新ガイドラインも安保再定義も、 本来なら、 第2次、 第3次の安保改定にも等しい内容の大改定だが、 国会の無策とメディアの傍観によって、 日本は 「世界規模」 化した日米軍事体制に一層深く組み込まれている。 民主党への政権交代で、 「対等な日米関係」 にかけた期待は、 日米共同声明を引き継いだ菅政権にあっさり裏切られた。
ここで問われるのが、 大手メディアの姿勢である。 外交、 防衛に留まらず、 経済、 財政や国民生活の隅々にまで、 日米安保条約から発生した 「対米従属病」 は蔓延している。 今日、 日米安保体制を金科玉条のごとく絶対視するメディアの姿勢は、 1960年の 「7社共同宣言」 を淵源とし、 安保体制が戦後日本を統治する一翼を担っている。

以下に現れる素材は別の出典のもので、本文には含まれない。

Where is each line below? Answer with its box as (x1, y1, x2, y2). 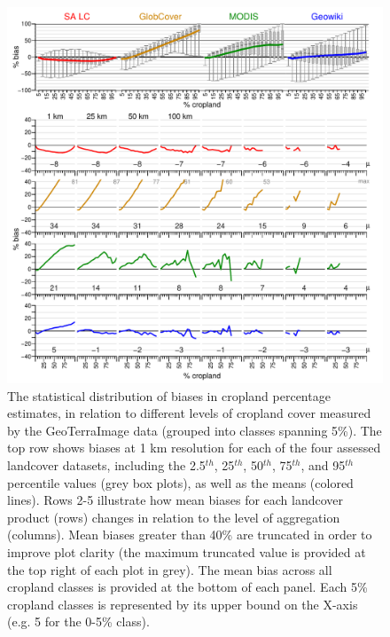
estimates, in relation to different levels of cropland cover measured (7, 404, 371, 422)
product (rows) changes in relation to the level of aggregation (7, 507, 340, 526)
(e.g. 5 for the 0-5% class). (7, 612, 150, 631)
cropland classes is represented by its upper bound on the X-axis (7, 594, 358, 613)
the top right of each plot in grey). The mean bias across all (7, 560, 332, 578)
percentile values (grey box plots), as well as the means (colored (7, 473, 354, 492)
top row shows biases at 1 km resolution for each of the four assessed (7, 438, 381, 457)
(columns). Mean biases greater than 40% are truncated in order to (7, 525, 372, 544)
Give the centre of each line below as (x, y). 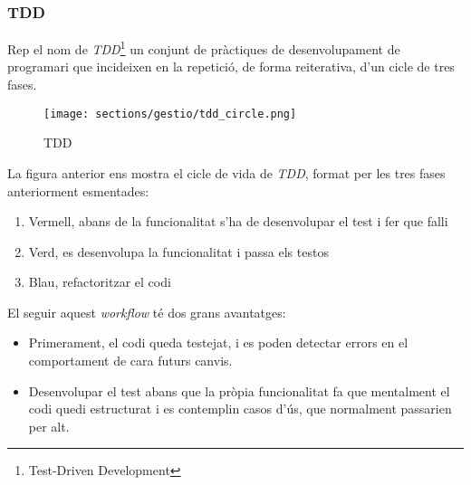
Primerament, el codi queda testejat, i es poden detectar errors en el (218, 342)
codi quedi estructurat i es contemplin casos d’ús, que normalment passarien (240, 409)
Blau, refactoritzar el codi (100, 282)
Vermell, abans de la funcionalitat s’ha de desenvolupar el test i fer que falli (238, 221)
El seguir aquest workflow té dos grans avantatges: (147, 312)
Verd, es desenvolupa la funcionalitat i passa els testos (178, 251)
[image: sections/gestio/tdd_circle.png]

ETV特集が 「7社共同宣言」 に十分な分析と総括を加えなかったのは、 現在の大手紙とテレビがこの 「宣言」 のDNAを引き継いでいることと無関係ではない。 大手メディアはこのDNAを清算し、 日本列島に蔓延する 「対米従属病」 を治療するための処方箋、 即ち安保の全体像を解明する検証記事を国民に届ける責任がある。

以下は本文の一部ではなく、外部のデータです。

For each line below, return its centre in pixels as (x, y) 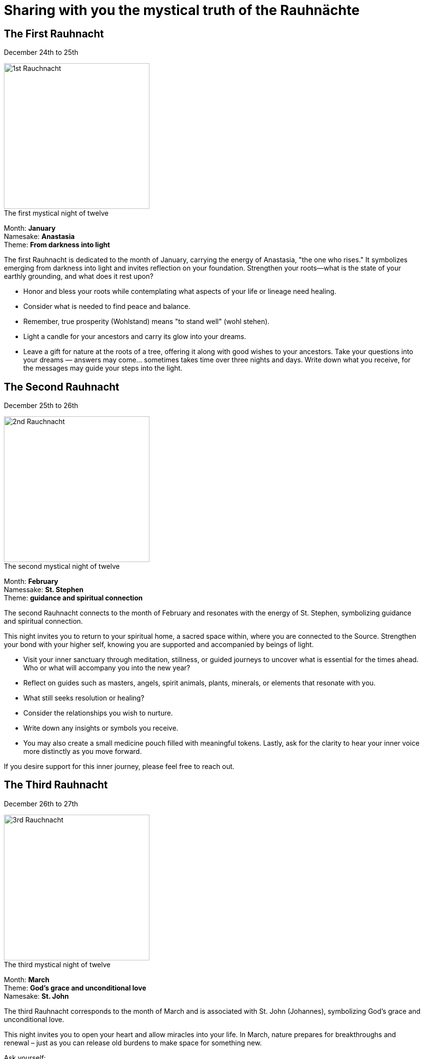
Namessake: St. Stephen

基地県3紙共同連載企画が格好のモデルになる。 とにかく、 日米安保体制の実態を紙面やテレビ画面で、 継続して伝えることが肝心だ。 大手紙やテレビ局の取材ネットワークをフルに活用して情報を提供すれば、 国民の安保への関心は高まる。 神奈川新聞の中村さんは横須賀の分科会で 「大手メディアは、 安保は何? と検証することにニュース価値を持つべきだ」 と強調している。
大手メディアは検証が苦手だ。 書き飛ばして、 簡単に忘れる。 集中豪雨的にカメラを繰り出して、 撮れば撮りっぱなしへの批判がしばしばだ。 それでも、 朝日が 「戦争と報道」 「昭和と報道」 で検証報道にトライした。 これを各紙、 各局は参考にして、 「安保と報道」 の検証を年間企画として取り組んでほしい。 それを通じて世論が高まれば、 普天間問題の基本的な解決につながるし、 閉塞状態にある日本経済打開のヒントを見出すことができる。